*WORK ORDER*: Below are several entries. Transcribe exactly those lines that fall from the one with "Give the centre" through the one with "bits its clear that this is", end lines included.

--- MATERIAL FOR THE TASK Enclosed Below ---

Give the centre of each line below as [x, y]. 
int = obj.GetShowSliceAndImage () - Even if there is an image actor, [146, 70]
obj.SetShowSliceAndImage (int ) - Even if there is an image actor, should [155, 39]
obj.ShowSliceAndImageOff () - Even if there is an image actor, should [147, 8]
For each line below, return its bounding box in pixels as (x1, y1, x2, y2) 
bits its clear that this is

--- End of Enclosed MATERIAL FOR THE TASK ---
--- MATERIAL FOR THE TASK Enclosed Below ---

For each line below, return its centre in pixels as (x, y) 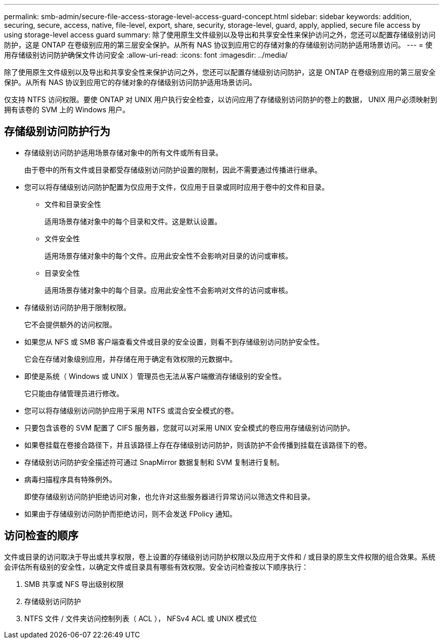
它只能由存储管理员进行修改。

--- End of Enclosed MATERIAL FOR THE TASK ---

*COMPLETED EXERCISE*:
Give the centre of each line below as [x, y]. 
int = obj.GetShowSliceAndImage () - Even if there is an image actor, [146, 70]
obj.SetShowSliceAndImage (int ) - Even if there is an image actor, should [155, 39]
obj.ShowSliceAndImageOff () - Even if there is an image actor, should [147, 8]
For each line below, return its bounding box in pixels as (x1, y1, x2, y2) 
bits its clear that this is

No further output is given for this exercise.